▶ **Material provided**:
======

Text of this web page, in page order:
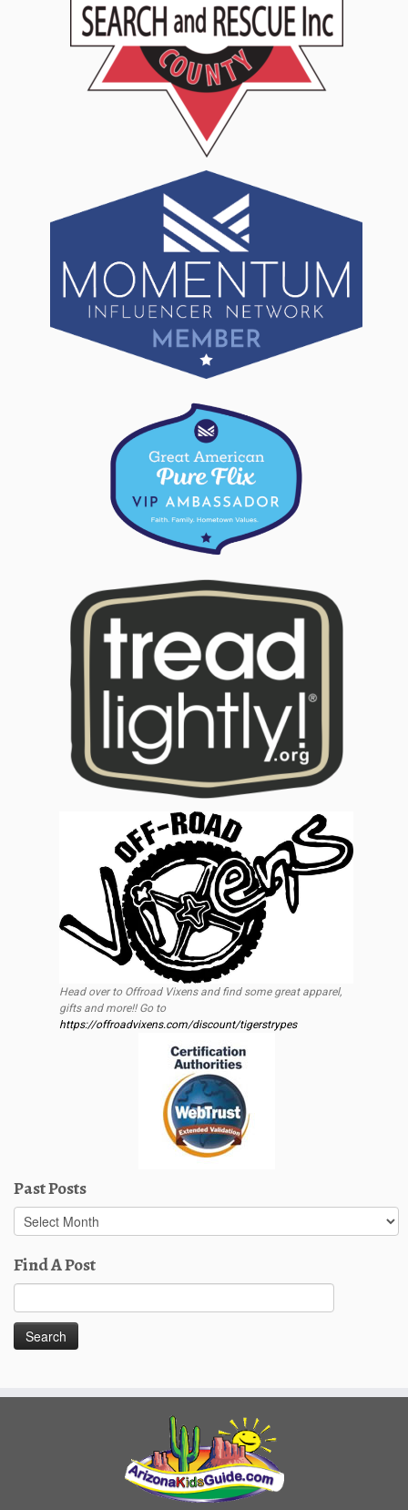
Head over to Offroad Vixens and find some great apparel,
gifts and more!! Go to
https://offroadvixens.com/discount/tigerstrypes
Past Posts
Past
Posts
Find A Post
for:
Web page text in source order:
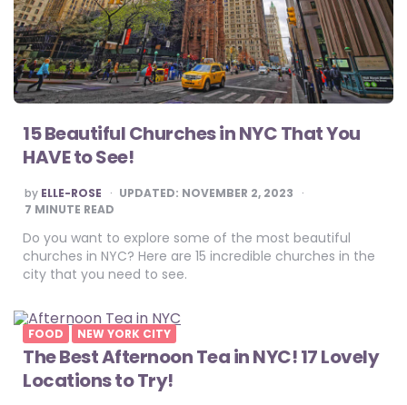
15 Beautiful Churches in NYC That You
HAVE to See!
POSTED
BY
by ELLE-ROSE UPDATED: NOVEMBER 2, 2023
7 MINUTE READ
Do you want to explore some of the most beautiful
churches in NYC? Here are 15 incredible churches in the
city that you need to see.
FOOD NEW YORK CITY
The Best Afternoon Tea in NYC! 17 Lovely
Locations to Try!
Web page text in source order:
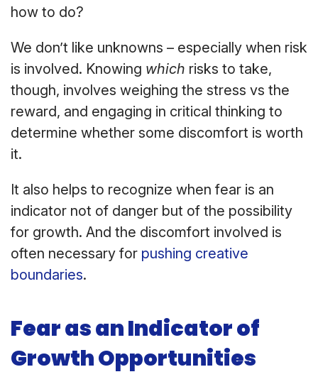
how to do?
We don’t like unknowns – especially when risk
is involved. Knowing which risks to take,
though, involves weighing the stress vs the
reward, and engaging in critical thinking to
determine whether some discomfort is worth
it.
It also helps to recognize when fear is an
indicator not of danger but of the possibility
for growth. And the discomfort involved is
often necessary for pushing creative
boundaries.
Fear as an Indicator of
Growth Opportunities
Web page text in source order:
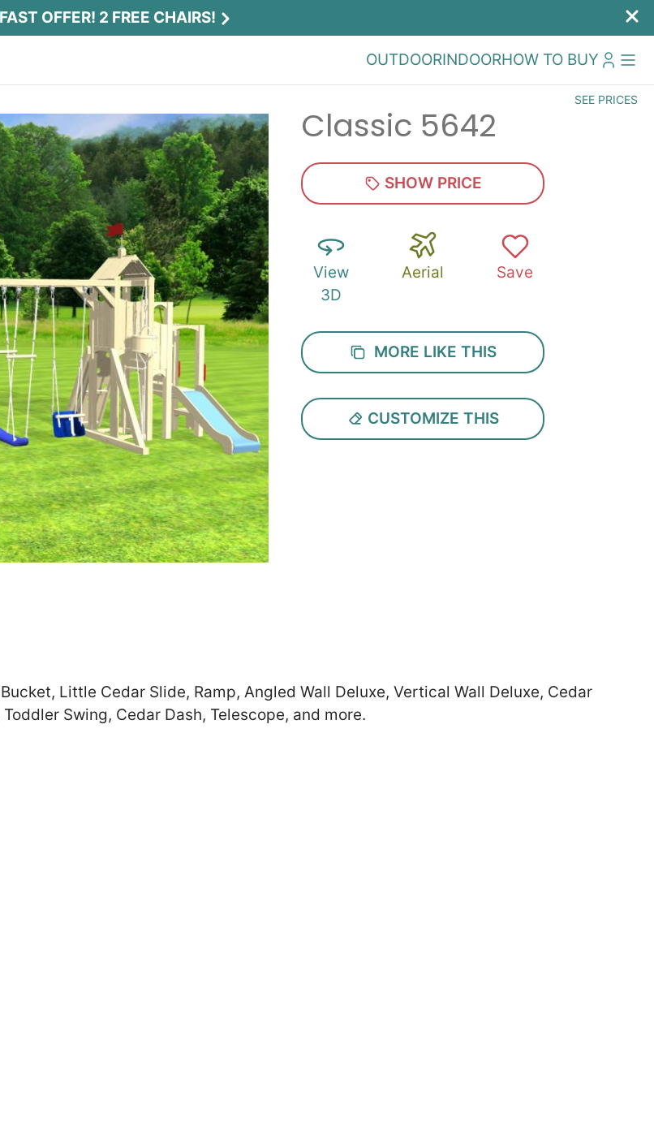
OFFER! 2 FREE CHAIRS!
OUTDOORINDOORHOW TO BUY
SEE PRICES
Classic 5642
SHOW PRICE
View
3D
Aerial Save
MORE LIKE THIS
CUSTOMIZE THIS
Little Cedar Slide, Ramp, Angled Wall Deluxe, Vertical Wall Deluxe, Cedar
Swing, Cedar Dash, Telescope, and more.
Fast Offer! 2 Free Chairs!
2 free chairs with your playset
just by entering email and zip.
*
SUBMIT
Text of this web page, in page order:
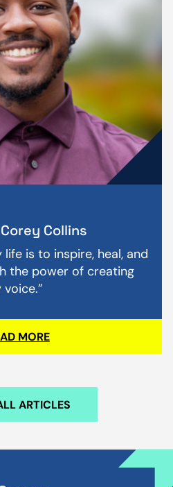
Collins
is to inspire, heal, and
the power of creating
MORE
ARTICLES
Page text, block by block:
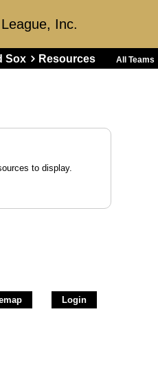
Inc.
Sox Resources All Teams
to display.
Login
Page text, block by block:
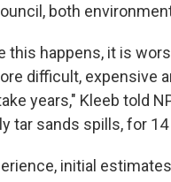
both
this happens, it is
difficult, expensive
years," Kleeb told
tar sands spills, for 14
initial
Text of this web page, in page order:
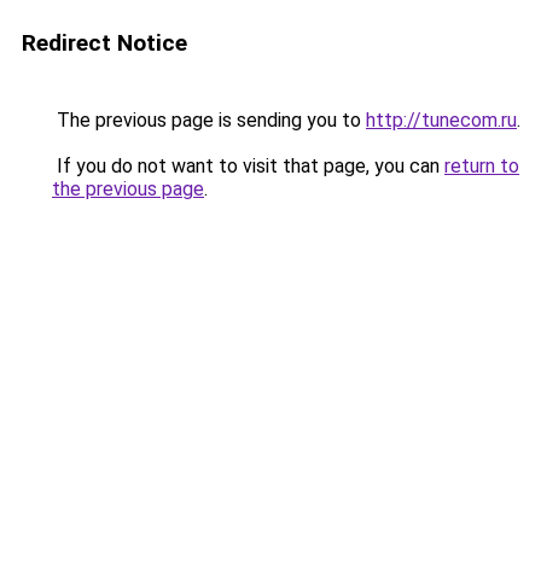
Redirect Notice
The previous page is sending you to http://tunecom.ru.
If you do not want to visit that page, you can return to
the previous page.

======

▶ **Problem details**:
Every line in the data above needs to be given again exactly, pictures aside.

▶ **Answer to this task**:
Text of this web page, in page order:
Head over to Offroad Vixens and find some great apparel,
gifts and more!! Go to
https://offroadvixens.com/discount/tigerstrypes
Past Posts
Past
Posts
Find A Post
for:
Web page text in source order:
15 Beautiful Churches in NYC That You
HAVE to See!
POSTED
BY
by ELLE-ROSE UPDATED: NOVEMBER 2, 2023
7 MINUTE READ
Do you want to explore some of the most beautiful
churches in NYC? Here are 15 incredible churches in the
city that you need to see.
FOOD NEW YORK CITY
The Best Afternoon Tea in NYC! 17 Lovely
Locations to Try!
Web page text in source order:
how to do?
We don’t like unknowns – especially when risk
is involved. Knowing which risks to take,
though, involves weighing the stress vs the
reward, and engaging in critical thinking to
determine whether some discomfort is worth
it.
It also helps to recognize when fear is an
indicator not of danger but of the possibility
for growth. And the discomfort involved is
often necessary for pushing creative
boundaries.
Fear as an Indicator of
Growth Opportunities
Web page text in source order:
OFFER! 2 FREE CHAIRS!
OUTDOORINDOORHOW TO BUY
SEE PRICES
Classic 5642
SHOW PRICE
View
3D
Aerial Save
MORE LIKE THIS
CUSTOMIZE THIS
Little Cedar Slide, Ramp, Angled Wall Deluxe, Vertical Wall Deluxe, Cedar
Swing, Cedar Dash, Telescope, and more.
Fast Offer! 2 Free Chairs!
2 free chairs with your playset
just by entering email and zip.
*
SUBMIT
Text of this web page, in page order:
Collins
is to inspire, heal, and
the power of creating
MORE
ARTICLES
Page text, block by block:
Inc.
Sox Resources All Teams
to display.
Login
Page text, block by block:
both
this happens, it is
difficult, expensive
years," Kleeb told
tar sands spills, for 14
initial
Text of this web page, in page order:
Redirect Notice
The previous page is sending you to http://tunecom.ru.
If you do not want to visit that page, you can return to
the previous page.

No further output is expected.